Exercise requirements =>
Copy, pictures aside: the lines below from the one that holds "ОБЩЕСТВЕННЫЕ (75, 111, 329, 148)" through the final line of the listing, both ends included, exactly as they are and nothing else.

Exercise inputs =>

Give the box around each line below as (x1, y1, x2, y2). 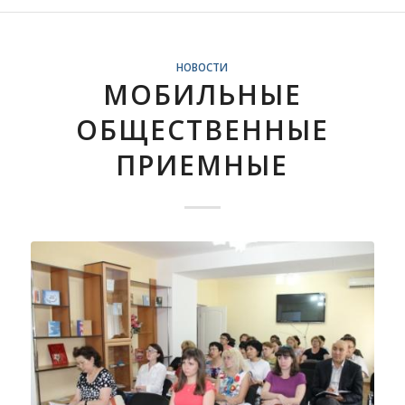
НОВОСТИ (176, 60, 229, 74)
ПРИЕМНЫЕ (116, 146, 289, 184)
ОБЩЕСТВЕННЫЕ (75, 111, 329, 148)
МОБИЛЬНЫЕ (102, 76, 302, 113)
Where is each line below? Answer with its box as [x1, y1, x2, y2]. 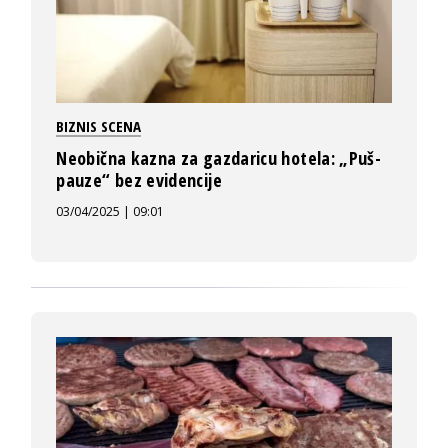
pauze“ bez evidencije [56, 168, 222, 193]
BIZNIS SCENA [56, 116, 142, 137]
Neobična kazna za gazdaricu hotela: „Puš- [56, 146, 382, 171]
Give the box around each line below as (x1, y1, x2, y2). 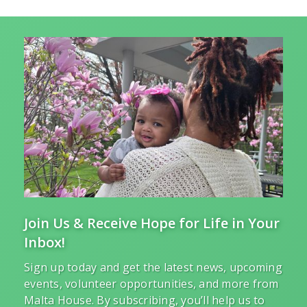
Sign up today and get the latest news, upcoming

Task output =>
ОБЩЕСТВЕННЫЕ (75, 111, 329, 148)
МОБИЛЬНЫЕ (102, 76, 302, 113)
Where is each line below? Answer with its box as [x1, y1, x2, y2]. 
pauze“ bez evidencije [56, 168, 222, 193]
BIZNIS SCENA [56, 116, 142, 137]
Neobična kazna za gazdaricu hotela: „Puš- [56, 146, 382, 171]
Give the box around each line below as (x1, y1, x2, y2). 
Sign up today and get the latest news, upcoming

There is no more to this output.